[А жизнь, точно издеваясь над комолостью нашего духа, шлет еще нам испытания в своей суете, в тщеславии, в кичливо-тупом и неделикатном отношении к нашим подвигам, - конечно, наша домашняя жизнь, не соседская, которой мы не знаем. Иное доброе дело, не оказавши благотворного результата тотчас же по совершении, могло бы приютиться в глубине сердца и отрыгнуться потом, в свободную минуту, при раздумье, при вспоминанье, и принесло бы, глядишь, пользу для души и ума… Но является тут как тут жизнь, суета, тщеславие, кичливое тупоумие и влачит наше доброе дело на позорище, не разбирая грязи, и мнет его, и пачкает, и обращает в конце концов в отвратительную ветошь, запятнанную грубыми руками, вгоняющую в досаду и смущение самого героя, владельца этой ветоши. Распространяюсь я в этой философии потому, что с одним из наших героев, с Васильем Петровичем, произошло как раз нечто подобное.]
После остановки прошло около часу[, в течение которого по-видимому шло, наряду с тонкими филе-соте, пережевывание и "эроизма"], и сытая публика международных вагонов [, ковыряя в зубах] нашла, что ей надо развлечься [для пищеварения]. По ее требованию был послан, при первой же получасовой остановке, один из кондукторов на паровоз, чтобы привести в роскошную столовую машиниста. Не худо заметить, что пассажиры, жаждавшие видеть машиниета [по какому-то недосмотру], совсем не поинтересовались узнать, как его имя и кто он такой [и каков его характер.]. "Привести сюда нашего машиниста", - повелели пассажиры, и кончено дело.

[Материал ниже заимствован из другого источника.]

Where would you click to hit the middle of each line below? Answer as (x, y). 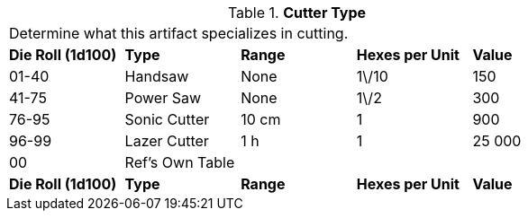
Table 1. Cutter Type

Таким образом, не успел еще паровоз отцепиться под воду, как на лесенке появился [и поехал на ней] посол-кондуктор, принявшийся ["как можно"] убеждать неподатливого механика[-мужичка "сей же час"] отправиться в вагон-ресторан [и предстать пред ясные очи их превосходительств
и высокородий таких-то и таких-то, "оченно желающих" видеть господина механика].
- Много там их? - спрашивал он по дороге к вагону-ресторану [, из широких окон которого лились далеко на землю потоки ослепительного электричества].

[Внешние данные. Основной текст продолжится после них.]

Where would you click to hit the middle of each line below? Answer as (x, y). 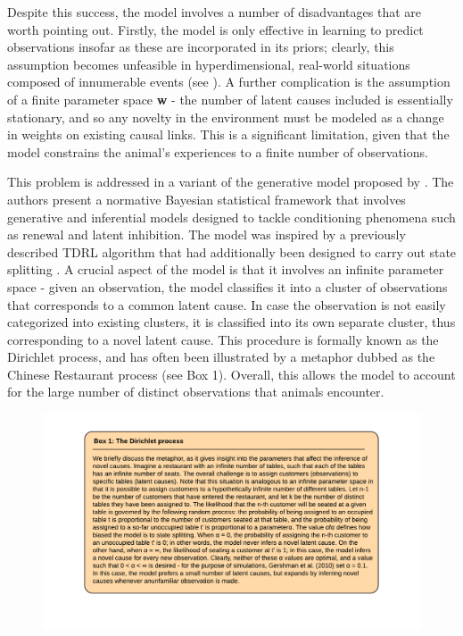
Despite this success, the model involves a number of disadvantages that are (215, 12)
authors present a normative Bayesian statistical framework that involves (207, 199)
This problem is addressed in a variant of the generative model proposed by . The (231, 182)
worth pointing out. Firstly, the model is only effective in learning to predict (215, 29)
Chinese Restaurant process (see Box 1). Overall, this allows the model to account (231, 374)
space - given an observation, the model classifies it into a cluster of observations (227, 286)
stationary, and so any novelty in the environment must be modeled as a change (226, 117)
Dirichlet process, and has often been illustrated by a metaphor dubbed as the (221, 357)
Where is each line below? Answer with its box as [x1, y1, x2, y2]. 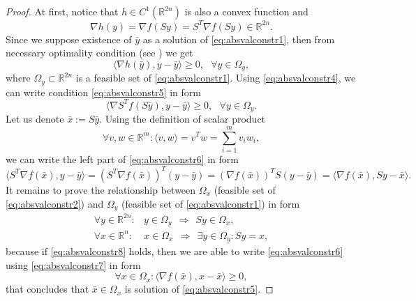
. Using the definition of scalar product [99, 111, 266, 126]
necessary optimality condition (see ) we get [6, 45, 193, 60]
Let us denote [6, 111, 64, 126]
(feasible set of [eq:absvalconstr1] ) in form [121, 196, 300, 210]
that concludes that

- Да все, что ни на есть!.. Весь поезд, без малого… Опричь генералов и прочих офицеров, дам с этой с баронессой, иностранные господа… [Они, пущай, сами по себе, стороной, хоша в разговор вступают. Ну, потом, сибирячки, золотопромышленники… Миллионеры…] Да всякого народу там довольно! - закончил кондуктор [к вящему беспокойству Василья Петровича, очень смущавшегося предстоящим ему разговором с пассажирами "высокого давления"].
Роскошный вагон-ресторан был [ему] хорошо знаком Марову, так как приходилось ездить с экспрессом десятки раз; но знаком лишь по внешности, бывать же внутри [всех этих шикарных вагонов] надобности до сих пор не представлялось. Василий Петрович остановился на минуту в раздумье у двери, которую поспешил распахнуть перед ним забежавший кондуктор, - не вернуться ли уж?.. Но устыдился малодушия и вступил в проход [мимо кондуктора, с высоко поднятой головой].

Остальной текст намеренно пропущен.